A DoublyLinkedList is very similar to a SinglyLinkedList with the exception that each node, u, in a DoublyLinkedList has references to both the node, u.next, and the node that precedes it, u.prev.

When implementing a SinglyLinkedList, we saw that there were, consitently, several edge cases to be concerned about. As an example, removing the last element from a SinglyLinkedList or adding an element to an empty SinglyLinkedList requires attention to ensure that head and tail are correctly updated. Conceivably, the cleanest method of catching these edge cases in a DoublyLinkedList is to introduce a dummy node. This being a node that does not contain any data, but is instead a placeholder so that there are no special nodes; every node has both a next and prev, with dummy acting as the node that follows the last node in the list and precedes the first node in the list. In this fashion, the nodes of the list are (doubly-)linked into a cycle, as illustrated in Fig.1.

Finding the node at a particular index in a DoublyLinkedList is straightforward; we can either start at the head of the list (dummy.next) and iterate forward, or start at the tail (dummy.prev) and iterate backward. This permits us to reach the ith node in O(1+min{i,n-i}) time.

The get(i) and set(i,x) operations are also straightforward. Firstly, we find the ith node and then simply get or set its x value. As the running times of these operations is dictated by the time it takes to find the ith node, and is therefore O(1+min{i,n-i}).

If we have a reference to a node, w, in a DoublyLinkedList and we want to insert a node, u, before w, it is simply a matter of setting u.next=w, u.prev=w.prev, and then altering u.prev.next and u.next.prev (see Fig.2). Due to the dummy node, there is no need to worry about w.prev or w.next not existing.

Now, implementing the list operation add(i,x) is inconsequential. We find the ith node in the list and insert a new node, u, that contains x just before it. The only non-constant part of the running time of add(i,x) is the time it takes to find the ith node. Therefore, add(i,x) also runs in O(1+min{i,n-i}) time.

Removing a node, w, from the DoublyLinkedList is also straightforward. It is simply a case of adjusting the pointers at w.next and w.prev so that they skip over w. Once again, the use of the dummy node removes the need to consider any edge cases. Now the remove(i) operation is tivial. Just find the node with index i and remove it. Again, the only expensive bit of the operation is finding the ith node using the getNode(i) operation, so remove(i) also runs in O(1+min{i,n-1}) time.

The following theorem summarizes the performance of the DoublyLinkedList:

A DoublyLinkedList implements the List interface. In this implementation, the get(i), set(i,x), add(i,x), and remove(i) operations run in O(1+min{i,n-i}) time per operation.

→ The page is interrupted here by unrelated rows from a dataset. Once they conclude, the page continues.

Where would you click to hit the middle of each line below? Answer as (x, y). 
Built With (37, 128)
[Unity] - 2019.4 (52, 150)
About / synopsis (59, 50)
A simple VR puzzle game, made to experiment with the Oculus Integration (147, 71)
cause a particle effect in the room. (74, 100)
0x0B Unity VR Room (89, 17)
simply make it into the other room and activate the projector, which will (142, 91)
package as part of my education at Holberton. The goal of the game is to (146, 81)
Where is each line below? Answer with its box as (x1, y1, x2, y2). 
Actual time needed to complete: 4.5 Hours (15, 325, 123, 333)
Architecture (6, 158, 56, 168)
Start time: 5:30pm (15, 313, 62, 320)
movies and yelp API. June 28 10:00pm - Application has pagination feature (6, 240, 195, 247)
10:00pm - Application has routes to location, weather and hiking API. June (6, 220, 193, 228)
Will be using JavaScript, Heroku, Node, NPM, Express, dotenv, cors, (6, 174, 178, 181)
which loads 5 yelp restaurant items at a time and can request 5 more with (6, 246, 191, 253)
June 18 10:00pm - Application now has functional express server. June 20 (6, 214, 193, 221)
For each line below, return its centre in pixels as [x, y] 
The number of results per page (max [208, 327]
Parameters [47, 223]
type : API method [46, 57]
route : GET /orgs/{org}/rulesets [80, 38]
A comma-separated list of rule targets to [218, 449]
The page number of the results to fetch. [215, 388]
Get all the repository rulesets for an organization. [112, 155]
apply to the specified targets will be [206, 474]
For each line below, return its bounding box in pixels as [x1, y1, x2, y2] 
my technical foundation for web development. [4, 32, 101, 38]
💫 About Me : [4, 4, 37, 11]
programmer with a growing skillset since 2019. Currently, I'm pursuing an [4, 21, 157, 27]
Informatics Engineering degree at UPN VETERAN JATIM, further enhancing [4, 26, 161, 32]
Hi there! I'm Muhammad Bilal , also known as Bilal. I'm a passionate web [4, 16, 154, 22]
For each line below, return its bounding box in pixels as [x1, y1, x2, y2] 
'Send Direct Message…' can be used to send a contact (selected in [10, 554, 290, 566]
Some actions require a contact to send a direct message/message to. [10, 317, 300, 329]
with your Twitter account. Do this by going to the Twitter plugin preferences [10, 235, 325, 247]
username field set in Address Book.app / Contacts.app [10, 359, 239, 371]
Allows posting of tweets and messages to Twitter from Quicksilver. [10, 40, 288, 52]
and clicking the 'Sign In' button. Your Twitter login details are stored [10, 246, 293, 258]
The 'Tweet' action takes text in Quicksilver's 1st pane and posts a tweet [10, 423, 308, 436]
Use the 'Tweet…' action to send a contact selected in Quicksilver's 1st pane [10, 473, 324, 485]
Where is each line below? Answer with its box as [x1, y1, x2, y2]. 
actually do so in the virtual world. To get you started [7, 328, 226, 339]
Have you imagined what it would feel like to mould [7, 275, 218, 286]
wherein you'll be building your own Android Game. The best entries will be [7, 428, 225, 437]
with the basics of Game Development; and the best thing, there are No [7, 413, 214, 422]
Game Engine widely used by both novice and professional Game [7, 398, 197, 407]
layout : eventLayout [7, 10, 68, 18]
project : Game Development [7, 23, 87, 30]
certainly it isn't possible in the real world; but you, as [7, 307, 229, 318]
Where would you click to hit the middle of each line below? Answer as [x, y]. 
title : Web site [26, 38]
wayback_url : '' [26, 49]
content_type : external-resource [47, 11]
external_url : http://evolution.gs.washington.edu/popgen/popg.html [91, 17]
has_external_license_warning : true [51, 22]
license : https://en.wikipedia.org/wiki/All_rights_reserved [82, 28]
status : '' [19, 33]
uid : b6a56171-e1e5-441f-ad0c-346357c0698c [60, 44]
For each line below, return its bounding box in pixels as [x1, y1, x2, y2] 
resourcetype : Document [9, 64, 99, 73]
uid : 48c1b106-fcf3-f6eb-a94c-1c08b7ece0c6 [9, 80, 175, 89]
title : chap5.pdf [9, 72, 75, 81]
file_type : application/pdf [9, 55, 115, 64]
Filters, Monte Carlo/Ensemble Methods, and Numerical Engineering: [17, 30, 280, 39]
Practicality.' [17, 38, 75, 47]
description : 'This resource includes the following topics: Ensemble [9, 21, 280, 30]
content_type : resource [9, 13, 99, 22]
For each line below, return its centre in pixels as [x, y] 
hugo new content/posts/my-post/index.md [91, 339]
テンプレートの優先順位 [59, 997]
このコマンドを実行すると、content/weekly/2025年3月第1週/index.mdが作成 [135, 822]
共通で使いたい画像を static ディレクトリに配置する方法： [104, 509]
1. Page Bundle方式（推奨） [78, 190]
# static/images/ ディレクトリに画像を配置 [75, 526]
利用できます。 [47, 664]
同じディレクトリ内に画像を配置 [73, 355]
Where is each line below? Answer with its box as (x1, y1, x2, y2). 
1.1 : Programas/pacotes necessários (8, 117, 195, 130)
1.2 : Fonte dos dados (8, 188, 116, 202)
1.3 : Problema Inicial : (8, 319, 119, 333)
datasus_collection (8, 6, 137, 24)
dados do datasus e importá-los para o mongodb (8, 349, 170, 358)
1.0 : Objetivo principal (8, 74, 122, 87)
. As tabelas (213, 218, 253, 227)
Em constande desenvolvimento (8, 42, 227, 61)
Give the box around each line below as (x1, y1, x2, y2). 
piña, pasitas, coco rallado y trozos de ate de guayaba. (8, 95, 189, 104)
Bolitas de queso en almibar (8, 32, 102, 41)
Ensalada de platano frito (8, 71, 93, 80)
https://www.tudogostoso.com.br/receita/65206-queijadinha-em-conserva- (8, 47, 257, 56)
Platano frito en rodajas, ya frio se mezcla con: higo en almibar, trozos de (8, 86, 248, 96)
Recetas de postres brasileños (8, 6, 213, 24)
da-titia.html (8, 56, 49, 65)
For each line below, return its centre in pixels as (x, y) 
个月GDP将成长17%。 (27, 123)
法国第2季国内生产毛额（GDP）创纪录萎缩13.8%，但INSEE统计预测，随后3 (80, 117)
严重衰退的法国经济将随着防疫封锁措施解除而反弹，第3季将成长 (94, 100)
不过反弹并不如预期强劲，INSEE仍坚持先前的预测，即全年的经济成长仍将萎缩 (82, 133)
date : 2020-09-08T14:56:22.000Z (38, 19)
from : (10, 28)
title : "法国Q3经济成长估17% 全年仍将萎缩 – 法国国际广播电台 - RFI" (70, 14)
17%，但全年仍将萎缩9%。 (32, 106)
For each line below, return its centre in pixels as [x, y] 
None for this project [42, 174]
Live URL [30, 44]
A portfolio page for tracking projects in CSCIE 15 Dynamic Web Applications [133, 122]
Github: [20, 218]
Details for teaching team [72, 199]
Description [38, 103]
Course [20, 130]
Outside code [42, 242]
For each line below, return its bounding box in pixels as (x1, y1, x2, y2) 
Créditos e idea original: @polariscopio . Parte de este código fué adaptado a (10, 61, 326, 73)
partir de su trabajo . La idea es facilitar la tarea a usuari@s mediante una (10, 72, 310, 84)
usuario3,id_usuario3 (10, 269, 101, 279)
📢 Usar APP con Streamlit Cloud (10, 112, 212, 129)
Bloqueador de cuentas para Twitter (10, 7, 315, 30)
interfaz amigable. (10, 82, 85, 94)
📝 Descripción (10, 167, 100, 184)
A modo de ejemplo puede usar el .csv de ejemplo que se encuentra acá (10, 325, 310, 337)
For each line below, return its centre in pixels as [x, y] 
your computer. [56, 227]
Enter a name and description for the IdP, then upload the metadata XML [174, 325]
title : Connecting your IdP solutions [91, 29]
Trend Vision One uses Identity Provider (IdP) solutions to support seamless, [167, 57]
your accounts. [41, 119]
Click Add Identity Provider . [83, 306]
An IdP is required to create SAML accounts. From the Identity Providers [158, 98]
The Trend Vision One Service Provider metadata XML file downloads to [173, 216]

Significantly, if we ignore the cost of the getNode(i) operation, then all operations on a DoublyLinkedList take constant time. Therefore, the only expensive part of operations on a DoublyLinkedList is finding the relevant node. Once we have the relevant node, adding, removing or accessing the data at the node only takes constant time.

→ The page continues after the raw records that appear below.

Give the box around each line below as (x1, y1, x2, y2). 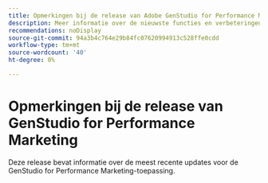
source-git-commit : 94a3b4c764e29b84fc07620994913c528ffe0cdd (8, 33, 219, 42)
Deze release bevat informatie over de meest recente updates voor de (8, 157, 239, 167)
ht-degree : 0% (8, 56, 56, 64)
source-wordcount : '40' (8, 49, 88, 56)
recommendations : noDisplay (8, 26, 102, 34)
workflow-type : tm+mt (8, 41, 81, 49)
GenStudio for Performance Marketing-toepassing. (8, 165, 175, 175)
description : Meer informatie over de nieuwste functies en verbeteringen (8, 19, 262, 27)
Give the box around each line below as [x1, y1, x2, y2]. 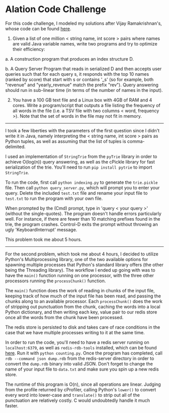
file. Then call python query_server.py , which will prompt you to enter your [5, 184, 160, 190]
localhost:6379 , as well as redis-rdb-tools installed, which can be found [5, 344, 157, 350]
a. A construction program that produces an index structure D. [5, 56, 134, 62]
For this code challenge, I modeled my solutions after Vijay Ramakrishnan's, [5, 20, 162, 26]
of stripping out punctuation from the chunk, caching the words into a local [5, 303, 160, 309]
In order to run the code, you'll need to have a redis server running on [5, 339, 149, 345]
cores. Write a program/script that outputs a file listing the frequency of [12, 102, 161, 108]
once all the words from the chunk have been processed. [5, 314, 124, 320]
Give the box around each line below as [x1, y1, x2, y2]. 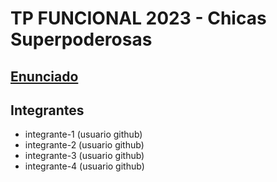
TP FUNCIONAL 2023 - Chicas [10, 7, 267, 30]
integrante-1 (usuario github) [24, 128, 143, 141]
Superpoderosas [10, 28, 153, 51]
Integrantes [10, 102, 85, 119]
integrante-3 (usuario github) [24, 150, 145, 162]
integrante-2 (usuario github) [24, 139, 145, 151]
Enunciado [10, 68, 79, 85]
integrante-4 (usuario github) [24, 160, 145, 172]
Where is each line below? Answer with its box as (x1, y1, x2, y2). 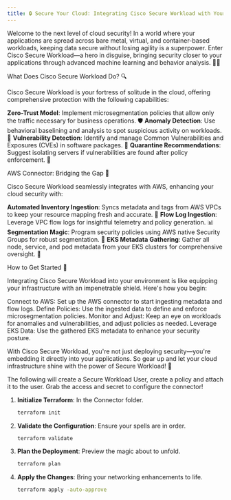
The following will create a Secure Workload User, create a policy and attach (7, 375, 223, 383)
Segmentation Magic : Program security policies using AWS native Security (7, 228, 221, 236)
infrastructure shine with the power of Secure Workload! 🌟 (7, 362, 173, 370)
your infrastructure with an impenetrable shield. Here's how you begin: (7, 284, 208, 292)
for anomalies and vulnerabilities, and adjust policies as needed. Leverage (7, 319, 217, 327)
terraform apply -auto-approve (16, 486, 107, 493)
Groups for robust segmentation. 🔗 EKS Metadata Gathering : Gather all (7, 235, 210, 243)
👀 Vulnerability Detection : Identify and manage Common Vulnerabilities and (7, 134, 224, 142)
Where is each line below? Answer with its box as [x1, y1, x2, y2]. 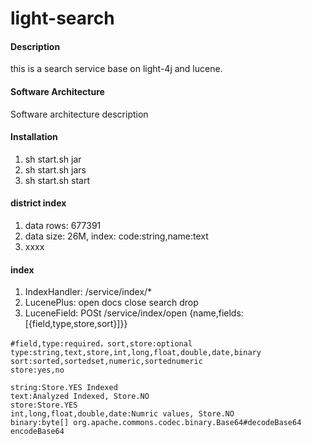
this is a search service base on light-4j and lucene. [10, 63, 223, 75]
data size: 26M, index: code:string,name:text [24, 230, 209, 242]
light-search [10, 7, 115, 30]
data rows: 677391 [24, 220, 102, 231]
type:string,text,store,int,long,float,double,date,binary [10, 348, 262, 358]
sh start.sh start [24, 174, 90, 186]
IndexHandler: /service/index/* [24, 286, 153, 298]
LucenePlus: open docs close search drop [24, 297, 199, 309]

This is incredibly incongruous to the array-based List implementations. In those implementations, the relevant array item can be found in constant time. Nevertheless, addition or removal requires shifting elements in the array and, generally, takes non-constant time.

Due to this, linked list structures are advantageous in applications where references to list nodes can be obtained through external means. As an example, the LinkedHashSet data structure found in the Java Collections Framework, wherein a set of items is stored in a doubly-linked list and the nodes of the doubly-linked list are stored in a hash table. Whenever elements are removed from a LinkedHashSet, the hash table is used to find the relevant list node in constant time and then the list node is deleted (also in constant time).